7/12/15. Published in the Michigan Psychology Newsletter. Spring, 2015
I
don’t think I’m either pessimistic or optimistic; I’m
realistic. I don’t disparage your joy, but I think true
joy only arises from acknowledging our despair.
--- Rollo May, Ph.D.
As part of their training, psychologists have worked
to understand the roots of their joys, miseries and
despair.
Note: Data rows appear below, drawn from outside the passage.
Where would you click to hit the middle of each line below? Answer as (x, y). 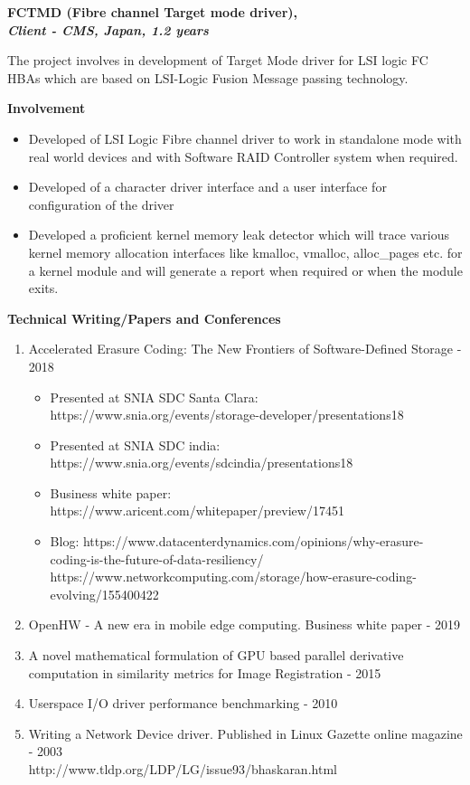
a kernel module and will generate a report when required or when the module (245, 270)
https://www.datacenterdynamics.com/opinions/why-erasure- (253, 541)
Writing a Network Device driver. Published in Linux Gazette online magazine (245, 733)
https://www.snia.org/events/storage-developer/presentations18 (227, 415)
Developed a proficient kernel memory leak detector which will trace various (239, 235)
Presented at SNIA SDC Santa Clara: (154, 397)
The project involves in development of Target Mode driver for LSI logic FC (218, 60)
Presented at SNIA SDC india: (135, 445)

None of us wants to suffer, or experience
pain, but we learn, and relearn to acknowledge, bear,
and put into perspective our inevitable unhappiness.
This learning often brings greater emotional maturity,
resilience and empathy --- post-traumatic growth
some say, making us better prepared to help others.
There is an upsurge of research on positive
psychology to teach people ways to aspire to virtues,
character strengths, and happiness.
Since suffering is inevitable, it makes sense to teach
our patients methods to systematically promote selfpunishment,
guilt, and anxieties ---- on the route to
post-traumatic growth. If you know how to make
yourself miserable, just think what you can do with
this knowledge.
Teaching misery is not easy task.
Tolstoy, in the first sentence of Anna Karenina, tells
us why understanding unhappiness is so challenging -
-- “All happy families resemble each other; each
unhappy family is unhappy in its own way” (Tolstoy,
2014).
The message here is that happy people have no
history --- they get up in the morning, go to work,
and come home --- drama, they don’t have.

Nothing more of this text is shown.